Hoy se cumplen 30 años de las primeras elecciones libres de este pletórico período democrático. Mucho tiempo para que aquella aventura prodigiosa sea recordada como vivencia personal y demasiado poco para que la historia pueda prescindir de la vehemencia al recordar un éxito tan gozoso, que fundó y encarriló definitivamente el proceso político y el sistema de convivencia de los que hoy disfrutamos.

Mucho se ha dicho y se ha escrito sobre aquella magnífica transición, de la que han decantado dos evidencias ya incuestionables: una primera, que el proceso fue improvisado sobre el escueto guión pautado del instinto democrático del rey Juan Carlos y de su comisionado ejecutor, Adolfo Suárez, arropados ambos por una pléyade de personalidades jóvenes y no tan jóvenes de dentro y de fuera del franquismo que pusieron toda su energía al servicio del cambio sin revancha que demandaba la mayoría social; y una segunda, que aquella secuencia, basada en el azar y la necesidad, fue como un turbión que encadenó felices casualidades e indiscutibles aciertos hasta cuajar en la Constitución de 1978 y asentarse en el bipartidismo imperfecto que todavía perdura y con buena salud.
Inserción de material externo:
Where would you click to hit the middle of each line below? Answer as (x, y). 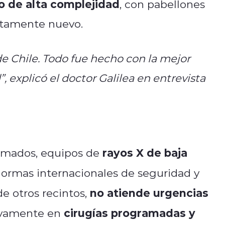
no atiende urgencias (149, 192)
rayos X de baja (145, 152)
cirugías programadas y (130, 212)
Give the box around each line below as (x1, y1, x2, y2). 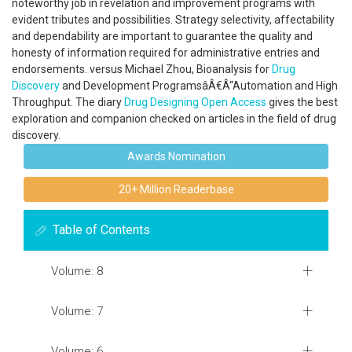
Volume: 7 (51, 304, 103, 318)
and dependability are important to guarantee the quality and (12, 30, 313, 42)
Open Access (201, 96, 266, 108)
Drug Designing (124, 96, 199, 108)
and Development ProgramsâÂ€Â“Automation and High (60, 79, 338, 92)
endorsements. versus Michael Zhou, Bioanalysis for (12, 63, 272, 75)
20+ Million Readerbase (118, 183, 234, 196)
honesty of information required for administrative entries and (12, 46, 320, 59)
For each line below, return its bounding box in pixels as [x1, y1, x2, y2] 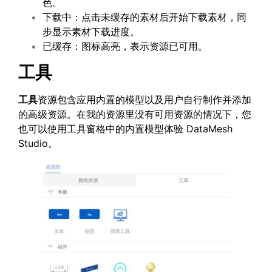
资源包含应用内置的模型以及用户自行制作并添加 [38, 93, 251, 106]
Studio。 [18, 137, 58, 149]
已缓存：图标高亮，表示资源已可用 [42, 40, 198, 53]
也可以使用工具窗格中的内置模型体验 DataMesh [18, 122, 233, 135]
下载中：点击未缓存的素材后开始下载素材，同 [42, 11, 246, 24]
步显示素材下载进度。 [42, 25, 140, 38]
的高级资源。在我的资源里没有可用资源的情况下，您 [18, 107, 251, 120]
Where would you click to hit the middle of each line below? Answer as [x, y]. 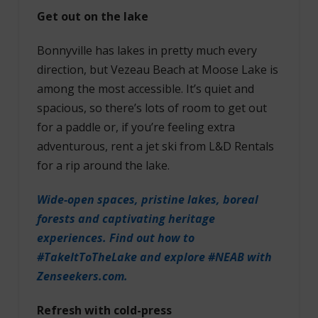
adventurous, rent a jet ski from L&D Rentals [155, 146]
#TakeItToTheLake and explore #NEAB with [154, 257]
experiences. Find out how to [115, 237]
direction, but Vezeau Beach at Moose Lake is [157, 69]
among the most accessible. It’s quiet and [145, 88]
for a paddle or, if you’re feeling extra [136, 127]
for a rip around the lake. [103, 165]
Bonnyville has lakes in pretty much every [147, 50]
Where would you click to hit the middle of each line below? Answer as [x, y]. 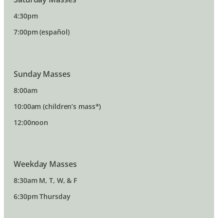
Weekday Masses [45, 164]
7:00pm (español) [42, 32]
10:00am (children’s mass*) [57, 106]
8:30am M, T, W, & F [45, 181]
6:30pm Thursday [42, 197]
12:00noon [31, 122]
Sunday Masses [42, 74]
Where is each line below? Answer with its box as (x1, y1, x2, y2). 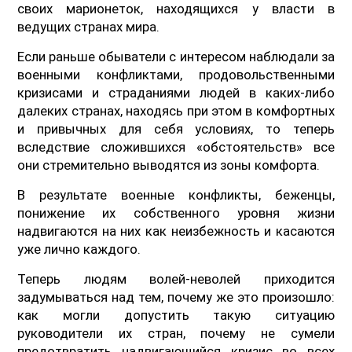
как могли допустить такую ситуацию (17, 306, 335, 323)
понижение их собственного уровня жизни (17, 204, 335, 221)
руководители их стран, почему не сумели (17, 324, 335, 341)
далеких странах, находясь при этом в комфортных (17, 102, 335, 119)
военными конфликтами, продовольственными (17, 66, 335, 82)
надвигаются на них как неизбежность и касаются (17, 222, 335, 239)
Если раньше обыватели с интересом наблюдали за (17, 48, 335, 64)
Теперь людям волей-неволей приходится (17, 270, 335, 287)
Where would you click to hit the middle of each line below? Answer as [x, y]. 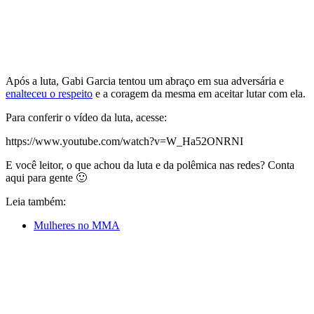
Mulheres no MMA [77, 225]
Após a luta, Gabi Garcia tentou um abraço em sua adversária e [145, 81]
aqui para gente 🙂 [46, 177]
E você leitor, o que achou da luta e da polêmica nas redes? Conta [150, 165]
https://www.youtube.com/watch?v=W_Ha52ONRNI [124, 141]
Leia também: [36, 201]
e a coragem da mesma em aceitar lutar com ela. [199, 93]
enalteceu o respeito [49, 93]
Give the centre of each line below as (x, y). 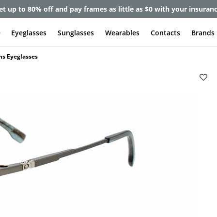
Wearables (122, 32)
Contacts (165, 32)
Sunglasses (76, 32)
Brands (203, 32)
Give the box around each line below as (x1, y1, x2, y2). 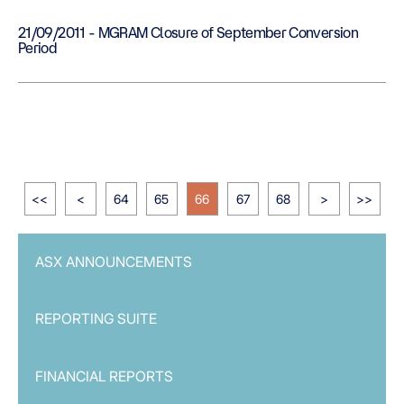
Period (18, 40, 58, 56)
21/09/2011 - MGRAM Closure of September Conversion (18, 24, 88, 41)
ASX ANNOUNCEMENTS (34, 252, 192, 271)
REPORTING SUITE (34, 310, 157, 328)
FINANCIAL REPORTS (34, 367, 173, 385)
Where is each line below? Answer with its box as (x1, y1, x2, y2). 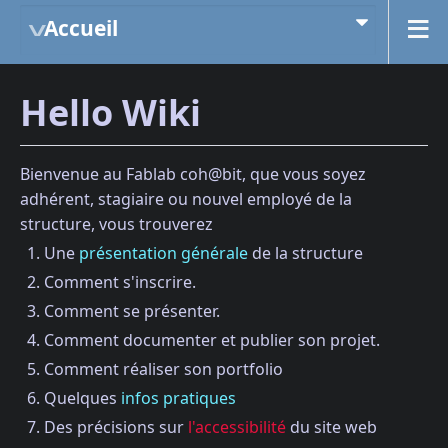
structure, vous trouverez (20, 212, 213, 235)
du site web (286, 415, 377, 438)
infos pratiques (121, 386, 236, 409)
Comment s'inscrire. (44, 270, 196, 293)
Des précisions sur (44, 415, 188, 438)
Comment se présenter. (44, 299, 220, 322)
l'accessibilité (188, 415, 286, 438)
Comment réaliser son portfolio (44, 357, 283, 380)
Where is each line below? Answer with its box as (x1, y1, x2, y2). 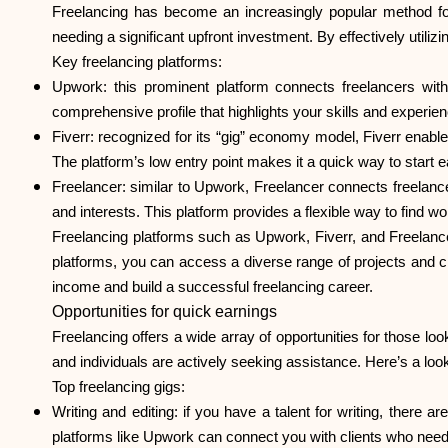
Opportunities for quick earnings (52, 303, 277, 320)
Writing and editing (52, 404, 174, 420)
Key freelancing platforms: (52, 54, 222, 70)
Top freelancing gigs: (52, 379, 185, 395)
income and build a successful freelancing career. (52, 279, 373, 295)
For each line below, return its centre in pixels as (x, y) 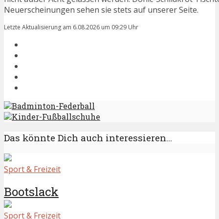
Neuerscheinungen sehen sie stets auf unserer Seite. (101, 10)
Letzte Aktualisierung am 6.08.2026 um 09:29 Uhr (71, 27)
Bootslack (31, 192)
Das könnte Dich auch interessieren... (88, 137)
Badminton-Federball (53, 106)
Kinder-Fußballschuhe (56, 117)
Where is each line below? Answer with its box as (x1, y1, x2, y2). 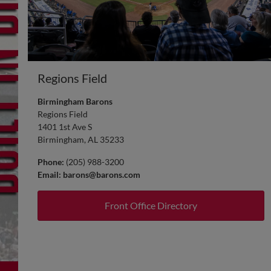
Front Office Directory (104, 199, 197, 211)
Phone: (38, 156, 64, 167)
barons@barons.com (63, 169, 140, 180)
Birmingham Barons (38, 96, 113, 106)
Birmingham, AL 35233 (38, 134, 124, 145)
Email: (38, 169, 61, 180)
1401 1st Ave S (38, 121, 92, 132)
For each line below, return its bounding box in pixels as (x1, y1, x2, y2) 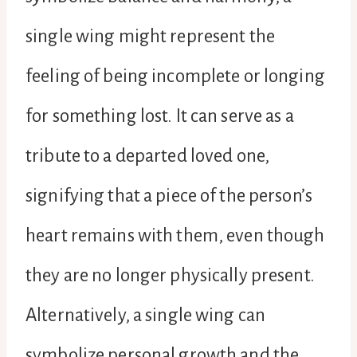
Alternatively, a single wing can (25, 304, 265, 325)
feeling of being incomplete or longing (25, 65, 325, 86)
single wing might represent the (25, 25, 275, 46)
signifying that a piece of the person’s (25, 185, 312, 206)
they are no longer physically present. (25, 265, 315, 285)
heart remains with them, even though (25, 225, 325, 245)
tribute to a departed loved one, (25, 145, 269, 166)
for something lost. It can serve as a (25, 105, 294, 126)
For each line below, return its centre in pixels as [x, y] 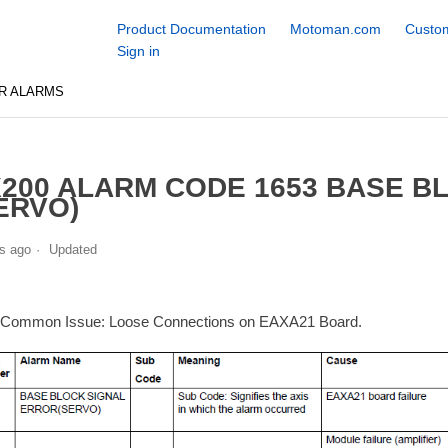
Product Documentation [191, 29]
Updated [72, 249]
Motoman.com [335, 29]
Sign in [138, 51]
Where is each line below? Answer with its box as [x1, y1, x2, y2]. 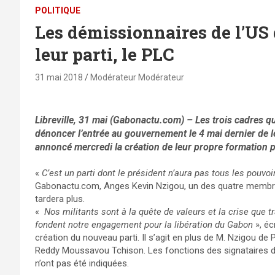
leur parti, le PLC [35, 42, 174, 66]
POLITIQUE [35, 5, 80, 15]
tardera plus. [35, 193, 85, 204]
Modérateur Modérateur [90, 72, 184, 82]
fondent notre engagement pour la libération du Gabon [35, 219, 255, 230]
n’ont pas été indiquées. [35, 257, 129, 269]
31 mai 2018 [35, 72, 83, 82]
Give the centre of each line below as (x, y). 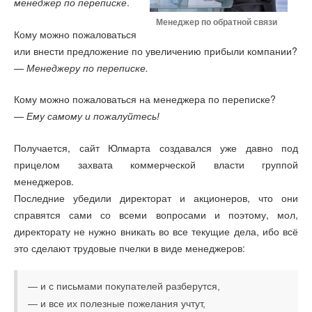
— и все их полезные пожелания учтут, (117, 304)
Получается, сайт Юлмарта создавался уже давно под (156, 147)
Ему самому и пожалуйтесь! (93, 117)
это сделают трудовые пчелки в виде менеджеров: (130, 248)
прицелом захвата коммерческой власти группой (156, 164)
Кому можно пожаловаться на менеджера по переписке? (145, 99)
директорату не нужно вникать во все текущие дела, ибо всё (156, 231)
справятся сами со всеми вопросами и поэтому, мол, (156, 214)
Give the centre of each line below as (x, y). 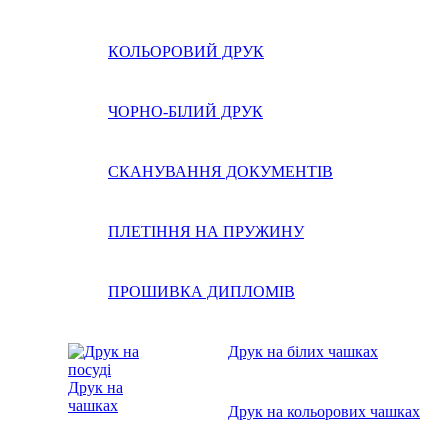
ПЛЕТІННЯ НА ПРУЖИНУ (206, 231)
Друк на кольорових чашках (324, 411)
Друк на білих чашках (303, 351)
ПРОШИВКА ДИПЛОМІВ (201, 291)
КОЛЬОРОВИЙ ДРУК (186, 51)
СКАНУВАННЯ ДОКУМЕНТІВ (220, 171)
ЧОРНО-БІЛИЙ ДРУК (185, 111)
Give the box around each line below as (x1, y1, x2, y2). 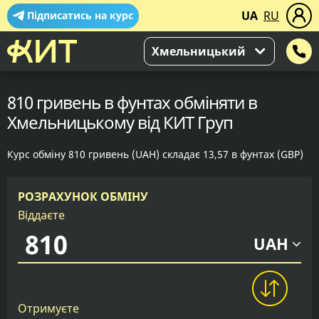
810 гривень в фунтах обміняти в (7, 90, 257, 114)
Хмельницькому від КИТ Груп (7, 110, 233, 134)
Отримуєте (18, 300, 79, 316)
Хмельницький (152, 43, 246, 59)
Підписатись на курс (27, 9, 133, 22)
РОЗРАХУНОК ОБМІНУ (18, 189, 148, 204)
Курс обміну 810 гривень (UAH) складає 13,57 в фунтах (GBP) (7, 147, 303, 161)
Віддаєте (18, 207, 65, 223)

XLA GENESISx de aquella explosión democrática del 15-J es bien conocida: el Rey destituyó en julio de 1976 a Arias Navarro, el último presidente de Franco, y nombró a Adolfo Suárez, una promesa del viejo régimen y desconocido completamente fuera de él. Y en apenas once meses, Suárez, con los auspicios del Monarca, redactó, negoció solapadamente e hizo aprobar por las Cortes franquistas la ley de reforma política en noviembre de 1976, legalizó al Partido Comunista en abril de 1977, redactó una ley electoral consensuada y convocó las elecciones generales del 15-J. La sociedad, que acababa de experimentar la plenitud de su propia emancipación, parecía desorientada y alumbró cientos de formaciones políticas --la célebre sopa de letras-- que amenazaba con plasmarse en un caos. Pero las previsiones pesimistas no se cumplieron sino al contrario: de las elecciones del 15-J emanó un mapa político equilibrado, razonable, moderno, que curiosamente presagiaba ya la evolución posterior hasta nuestros días. La ley electoral, que asimismo fue un improvisado gran acierto, consagraba una proporcionalidad amortiguada y permitía a los nacionalismos periféricos obtener representación en sus circunscripciones de implantación. En definitiva, aquellas elecciones fueron ganadas por la Unión de Centro Democrático --una fuerza de aluvión capitaneada por el propio Adolfo Suárez en la que convergieron falangistas reconvertidos, liberales, socialdemócratas, democristianos e independientes-- con 166 escaños en una cámara de 350. En segundo lugar quedó el PSOE con 118 escaños --incluidos los que obtuvo el PSC en Catalunya--, muy por delante del Partido Comunista, la gran organización de oposición a la dictadura, que tan solo consiguió 19 escaños --incluidos los catalanes del PSUC--. Fraga y su Alianza Popular lograron apenas 18 escaños y poco más del 8% de los sufragios con un mensaje democrático aunque continuista, poco sincronizado con los vientos de cambio que soplaban en aquella apasionante coyuntura. El nacionalismo catalán, que concurrió en tres frentes distintos, logró 14 escaños y el PNV, ocho.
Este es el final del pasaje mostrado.